EXERCISE:
Among the records that follow, find the line with "Dylan Leigh August 2018 (56, 59)" and the line with "Command line options". Set down those lines and all lines between them exactly, without adding anything.

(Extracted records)
-=-=-=-=-

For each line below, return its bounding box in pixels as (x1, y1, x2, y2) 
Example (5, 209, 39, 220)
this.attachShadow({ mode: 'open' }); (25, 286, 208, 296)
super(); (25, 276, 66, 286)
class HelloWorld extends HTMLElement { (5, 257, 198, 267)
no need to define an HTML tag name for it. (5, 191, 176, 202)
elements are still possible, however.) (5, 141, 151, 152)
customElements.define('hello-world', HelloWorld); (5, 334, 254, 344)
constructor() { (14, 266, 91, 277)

-=-=-=-=-

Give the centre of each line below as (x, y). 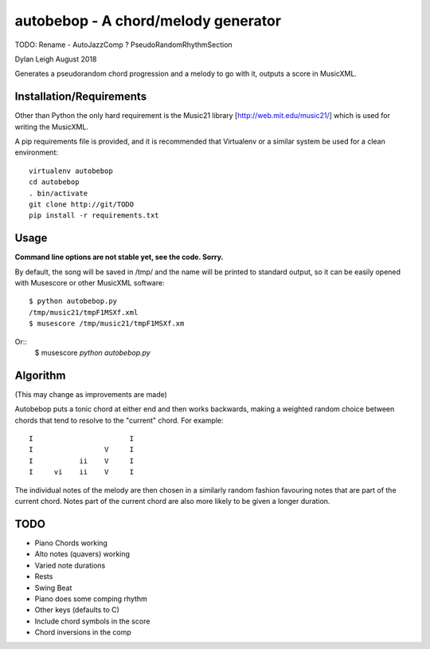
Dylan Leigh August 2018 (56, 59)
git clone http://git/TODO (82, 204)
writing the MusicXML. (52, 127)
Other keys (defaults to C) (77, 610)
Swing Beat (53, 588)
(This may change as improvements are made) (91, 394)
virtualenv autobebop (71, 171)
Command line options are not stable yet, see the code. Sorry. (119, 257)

-=-=-=-=-

OUTPUT FOR THIS TASK:
Dylan Leigh August 2018 (56, 59)
git clone http://git/TODO (82, 204)
writing the MusicXML. (52, 127)
Other keys (defaults to C) (77, 610)
Swing Beat (53, 588)
(This may change as improvements are made) (91, 394)
virtualenv autobebop (71, 171)
Command line options are not stable yet, see the code. Sorry. (119, 257)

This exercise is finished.